SUPPLIED RECORDS -
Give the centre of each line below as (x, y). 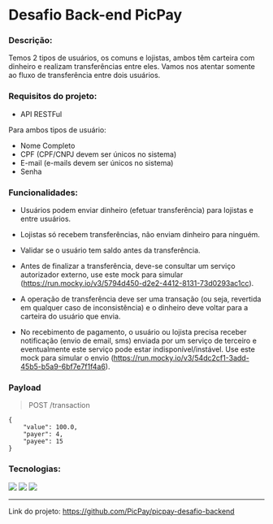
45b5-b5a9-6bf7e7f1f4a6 (63, 366)
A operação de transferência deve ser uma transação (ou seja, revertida (141, 299)
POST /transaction (59, 405)
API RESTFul (41, 114)
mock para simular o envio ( (67, 358)
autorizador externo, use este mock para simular (102, 275)
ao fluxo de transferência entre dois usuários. (84, 76)
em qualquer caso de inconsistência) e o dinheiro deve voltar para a (134, 308)
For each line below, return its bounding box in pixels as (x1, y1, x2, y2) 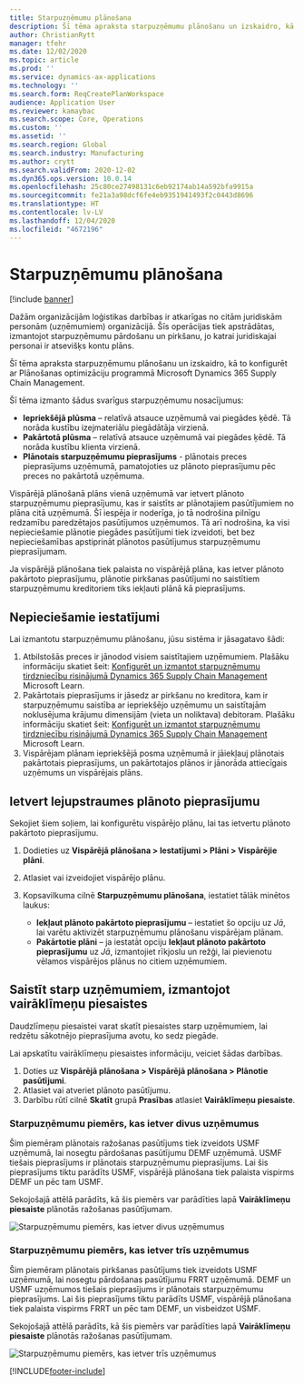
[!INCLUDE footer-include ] (9, 1366, 106, 1377)
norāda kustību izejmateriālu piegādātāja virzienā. (22, 422, 210, 433)
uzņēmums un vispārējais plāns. (22, 768, 143, 778)
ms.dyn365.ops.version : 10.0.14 (9, 174, 132, 183)
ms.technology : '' (9, 81, 79, 90)
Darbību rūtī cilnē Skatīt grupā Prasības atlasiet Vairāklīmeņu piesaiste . (22, 1094, 296, 1105)
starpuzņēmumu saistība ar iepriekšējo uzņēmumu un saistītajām (22, 699, 267, 710)
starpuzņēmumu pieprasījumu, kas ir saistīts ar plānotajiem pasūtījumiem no (9, 497, 295, 509)
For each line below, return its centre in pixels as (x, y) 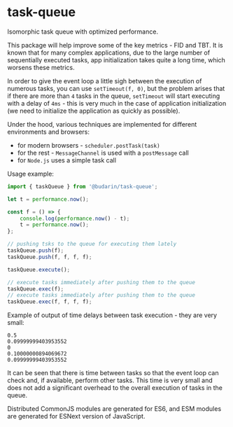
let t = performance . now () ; (48, 199)
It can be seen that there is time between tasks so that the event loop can (113, 373)
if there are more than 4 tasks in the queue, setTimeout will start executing (114, 96)
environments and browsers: (48, 132)
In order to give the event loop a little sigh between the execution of (105, 80)
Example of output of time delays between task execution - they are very (112, 315)
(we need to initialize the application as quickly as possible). (94, 111)
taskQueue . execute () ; (39, 269)
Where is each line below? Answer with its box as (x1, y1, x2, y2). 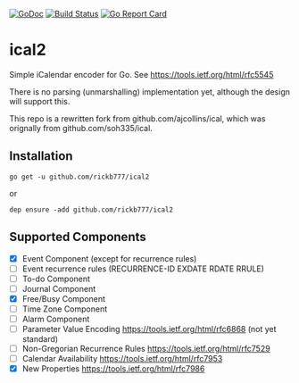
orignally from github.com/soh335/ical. (9, 122, 154, 133)
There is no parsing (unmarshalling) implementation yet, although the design (9, 86, 290, 97)
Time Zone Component (21, 304, 108, 314)
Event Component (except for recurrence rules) (21, 253, 197, 263)
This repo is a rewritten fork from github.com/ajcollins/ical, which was (9, 112, 266, 124)
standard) (21, 334, 59, 345)
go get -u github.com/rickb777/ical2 (9, 172, 150, 181)
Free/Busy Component (21, 293, 105, 304)
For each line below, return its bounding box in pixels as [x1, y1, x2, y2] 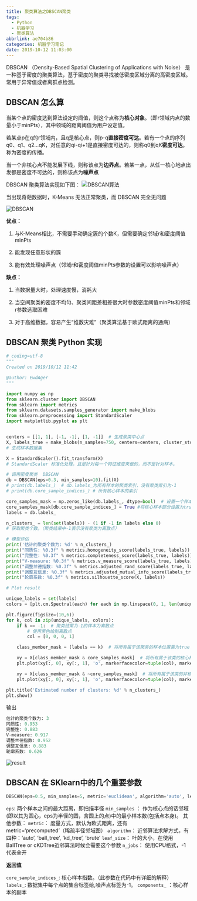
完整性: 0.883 [6, 727, 38, 733]
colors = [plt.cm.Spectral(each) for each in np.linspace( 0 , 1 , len [6, 601, 177, 607]
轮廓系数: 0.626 [6, 748, 42, 755]
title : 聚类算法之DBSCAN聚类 [6, 8, 72, 15]
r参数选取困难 [14, 306, 48, 313]
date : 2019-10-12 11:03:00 [6, 47, 72, 53]
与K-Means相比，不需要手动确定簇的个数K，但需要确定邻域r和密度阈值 [14, 230, 186, 237]
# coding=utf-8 [6, 353, 43, 359]
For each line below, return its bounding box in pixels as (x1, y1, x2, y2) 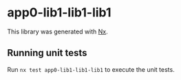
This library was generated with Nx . (7, 27, 108, 36)
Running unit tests (7, 47, 87, 59)
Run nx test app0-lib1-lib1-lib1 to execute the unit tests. (7, 65, 175, 73)
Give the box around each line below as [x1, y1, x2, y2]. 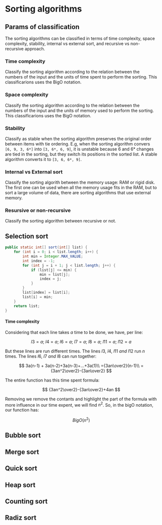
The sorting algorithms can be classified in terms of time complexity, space [5, 35, 155, 41]
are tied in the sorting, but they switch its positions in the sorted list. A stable [5, 151, 158, 157]
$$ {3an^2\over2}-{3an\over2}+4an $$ [42, 386, 120, 392]
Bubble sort [5, 431, 41, 440]
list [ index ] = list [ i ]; [22, 290, 70, 295]
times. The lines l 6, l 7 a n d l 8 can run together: [5, 353, 97, 359]
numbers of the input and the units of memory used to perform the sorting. [5, 108, 154, 113]
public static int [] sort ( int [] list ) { [5, 245, 88, 250]
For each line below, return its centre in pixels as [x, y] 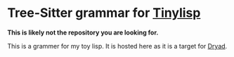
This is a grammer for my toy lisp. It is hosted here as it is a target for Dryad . [117, 46]
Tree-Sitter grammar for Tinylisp [104, 13]
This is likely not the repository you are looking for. [83, 32]
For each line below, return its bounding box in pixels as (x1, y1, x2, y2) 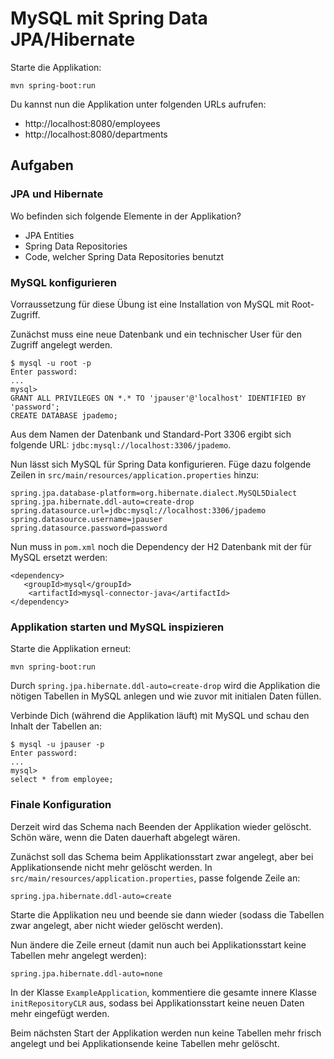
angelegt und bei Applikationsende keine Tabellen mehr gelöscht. (10, 1037, 280, 1049)
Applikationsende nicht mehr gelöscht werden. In (10, 861, 213, 873)
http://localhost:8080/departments (24, 128, 168, 140)
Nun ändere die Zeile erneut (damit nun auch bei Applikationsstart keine (10, 938, 307, 951)
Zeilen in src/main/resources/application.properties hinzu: (10, 468, 260, 481)
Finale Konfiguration (10, 798, 112, 812)
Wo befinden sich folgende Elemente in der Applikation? (10, 210, 242, 222)
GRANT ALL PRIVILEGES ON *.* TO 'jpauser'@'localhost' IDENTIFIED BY (10, 393, 307, 403)
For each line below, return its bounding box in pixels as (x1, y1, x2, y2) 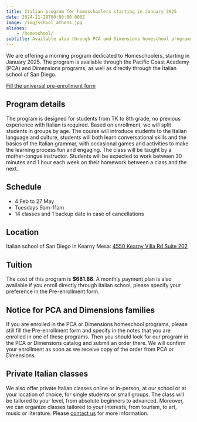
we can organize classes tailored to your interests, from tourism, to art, (6, 403, 177, 410)
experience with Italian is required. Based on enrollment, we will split (6, 121, 172, 128)
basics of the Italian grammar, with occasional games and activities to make (6, 139, 189, 147)
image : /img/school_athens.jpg (6, 19, 83, 25)
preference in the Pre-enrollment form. (6, 288, 100, 295)
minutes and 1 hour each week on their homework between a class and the (6, 158, 187, 165)
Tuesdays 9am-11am (14, 204, 64, 211)
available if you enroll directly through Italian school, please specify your (6, 282, 181, 289)
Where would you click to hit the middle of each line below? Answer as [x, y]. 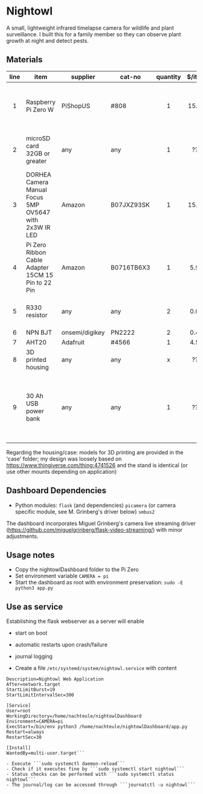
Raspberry [41, 102]
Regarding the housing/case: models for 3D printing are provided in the [95, 452]
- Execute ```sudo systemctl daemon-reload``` [66, 764]
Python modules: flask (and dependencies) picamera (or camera [95, 505]
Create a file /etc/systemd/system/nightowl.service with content [96, 668]
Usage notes [31, 555]
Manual [37, 190]
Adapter [38, 267]
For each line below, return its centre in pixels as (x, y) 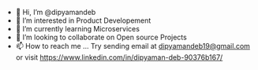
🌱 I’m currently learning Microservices (78, 29)
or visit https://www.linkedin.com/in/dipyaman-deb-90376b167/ (119, 57)
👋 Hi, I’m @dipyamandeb (56, 12)
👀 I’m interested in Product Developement (83, 20)
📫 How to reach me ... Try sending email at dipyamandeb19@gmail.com (133, 46)
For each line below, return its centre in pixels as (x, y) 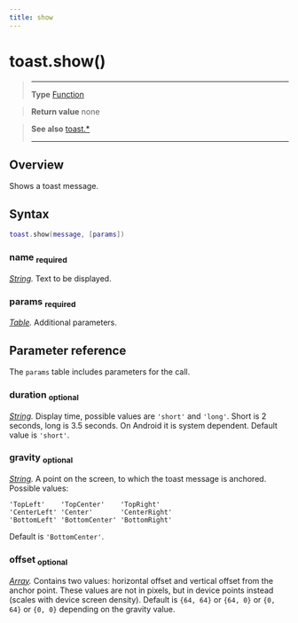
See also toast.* (60, 129)
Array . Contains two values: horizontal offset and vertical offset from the (141, 580)
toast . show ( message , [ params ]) (67, 235)
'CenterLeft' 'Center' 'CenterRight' (91, 513)
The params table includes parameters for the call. (100, 372)
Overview (37, 165)
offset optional (39, 561)
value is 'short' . (39, 435)
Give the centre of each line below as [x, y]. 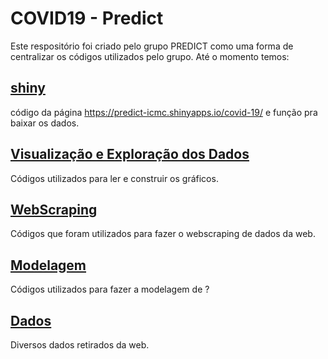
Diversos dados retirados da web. [80, 345]
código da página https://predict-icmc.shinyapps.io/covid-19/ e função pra [164, 112]
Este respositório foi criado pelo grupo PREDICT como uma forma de [152, 46]
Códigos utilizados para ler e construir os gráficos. [114, 178]
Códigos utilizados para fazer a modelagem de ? [110, 289]
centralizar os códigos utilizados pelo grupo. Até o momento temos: [150, 56]
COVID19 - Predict [87, 18]
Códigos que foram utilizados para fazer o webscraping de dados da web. [163, 234]
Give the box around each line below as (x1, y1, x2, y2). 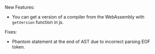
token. (11, 44, 25, 49)
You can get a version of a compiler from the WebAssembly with (11, 14, 144, 19)
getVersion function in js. (11, 19, 64, 25)
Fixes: (4, 29, 17, 34)
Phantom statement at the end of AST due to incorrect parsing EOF (11, 38, 150, 44)
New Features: (4, 4, 35, 10)
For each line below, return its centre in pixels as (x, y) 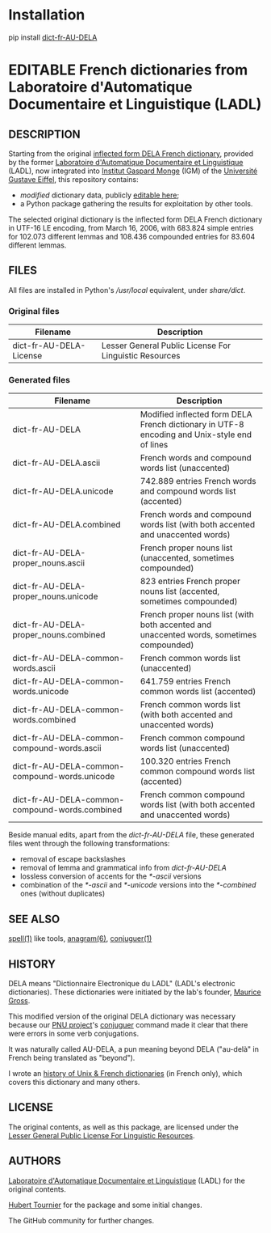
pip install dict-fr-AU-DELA (53, 37)
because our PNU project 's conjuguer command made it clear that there (128, 1024)
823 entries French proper (190, 582)
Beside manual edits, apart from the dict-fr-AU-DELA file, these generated (131, 835)
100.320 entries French (186, 761)
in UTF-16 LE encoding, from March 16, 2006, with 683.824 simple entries (131, 227)
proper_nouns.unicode (55, 596)
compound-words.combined (67, 810)
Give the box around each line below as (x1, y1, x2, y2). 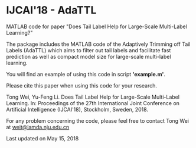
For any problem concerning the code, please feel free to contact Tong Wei (6, 117, 189, 124)
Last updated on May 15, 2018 (6, 134, 79, 142)
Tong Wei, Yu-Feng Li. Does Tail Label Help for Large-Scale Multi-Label (6, 93, 180, 100)
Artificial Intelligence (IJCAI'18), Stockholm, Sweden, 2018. (6, 106, 149, 113)
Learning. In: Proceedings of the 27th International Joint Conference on (6, 99, 180, 106)
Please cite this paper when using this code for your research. (6, 82, 158, 89)
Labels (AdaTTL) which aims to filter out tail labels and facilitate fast (6, 46, 171, 53)
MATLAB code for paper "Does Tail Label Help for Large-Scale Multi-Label (6, 23, 187, 30)
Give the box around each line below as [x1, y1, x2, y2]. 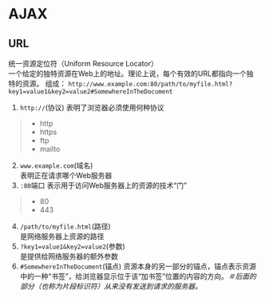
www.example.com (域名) [19, 161, 93, 170]
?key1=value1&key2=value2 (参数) [19, 241, 125, 251]
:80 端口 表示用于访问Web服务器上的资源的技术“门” [19, 181, 188, 190]
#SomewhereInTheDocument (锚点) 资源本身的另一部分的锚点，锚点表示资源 [19, 261, 257, 271]
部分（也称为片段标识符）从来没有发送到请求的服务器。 [19, 281, 202, 291]
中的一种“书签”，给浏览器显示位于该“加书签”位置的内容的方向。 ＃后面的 [19, 272, 257, 280]
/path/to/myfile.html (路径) [19, 221, 112, 231]
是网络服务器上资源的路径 [19, 232, 105, 240]
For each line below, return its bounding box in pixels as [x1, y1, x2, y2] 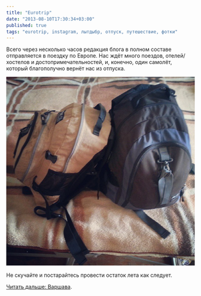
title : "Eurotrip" [6, 10, 52, 16]
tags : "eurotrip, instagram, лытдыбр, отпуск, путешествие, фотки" [6, 29, 178, 35]
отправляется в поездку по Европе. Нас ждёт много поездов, [6, 52, 165, 59]
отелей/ [165, 52, 185, 59]
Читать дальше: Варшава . [6, 283, 72, 291]
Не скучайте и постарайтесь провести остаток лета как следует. [6, 271, 172, 279]
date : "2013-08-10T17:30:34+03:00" [6, 16, 95, 22]
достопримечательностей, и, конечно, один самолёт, [35, 59, 172, 66]
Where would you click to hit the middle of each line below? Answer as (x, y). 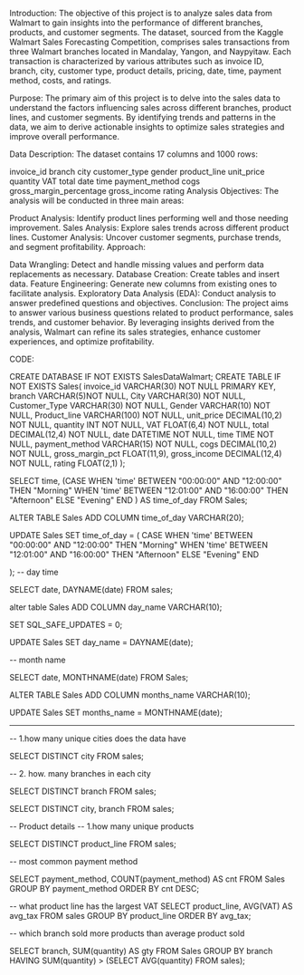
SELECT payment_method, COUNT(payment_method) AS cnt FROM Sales (147, 879)
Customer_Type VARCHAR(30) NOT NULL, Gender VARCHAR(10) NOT (140, 405)
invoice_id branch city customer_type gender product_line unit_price (137, 172)
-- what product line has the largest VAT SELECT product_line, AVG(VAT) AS (151, 906)
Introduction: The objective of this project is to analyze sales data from (141, 13)
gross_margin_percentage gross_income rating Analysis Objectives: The (144, 191)
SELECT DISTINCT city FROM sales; (77, 756)
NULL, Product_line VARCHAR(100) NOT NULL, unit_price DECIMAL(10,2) (146, 415)
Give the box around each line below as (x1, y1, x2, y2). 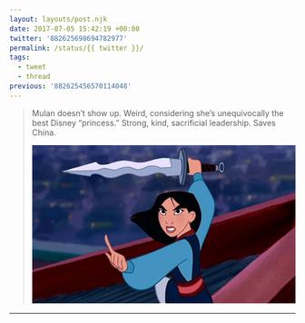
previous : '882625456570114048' (9, 82, 132, 91)
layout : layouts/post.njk (9, 15, 107, 24)
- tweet (17, 63, 47, 72)
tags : (9, 53, 30, 63)
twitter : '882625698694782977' (9, 34, 128, 43)
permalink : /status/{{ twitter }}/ (9, 44, 144, 53)
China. (31, 127, 56, 138)
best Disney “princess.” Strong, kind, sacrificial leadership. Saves (31, 117, 277, 128)
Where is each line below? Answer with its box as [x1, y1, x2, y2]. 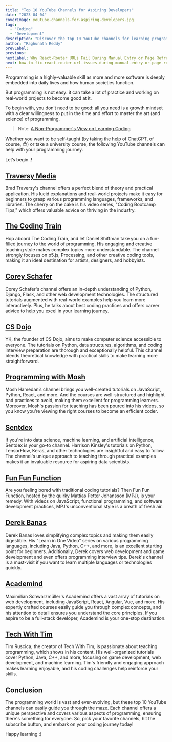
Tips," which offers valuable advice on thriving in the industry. [5, 207, 136, 213]
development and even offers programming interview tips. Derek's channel [5, 554, 163, 560]
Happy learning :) [5, 731, 42, 737]
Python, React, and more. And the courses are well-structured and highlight [5, 392, 165, 398]
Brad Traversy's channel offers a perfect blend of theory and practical [5, 185, 153, 192]
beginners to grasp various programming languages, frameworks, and [5, 196, 153, 202]
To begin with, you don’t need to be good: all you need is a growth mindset [5, 105, 163, 111]
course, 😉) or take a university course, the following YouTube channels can [5, 141, 165, 147]

TASK STATEMENT - For every line in the listing above that holds "toast", add one to a tally, and give that tally alone.

SOLUTION FOR THIS TASK - 2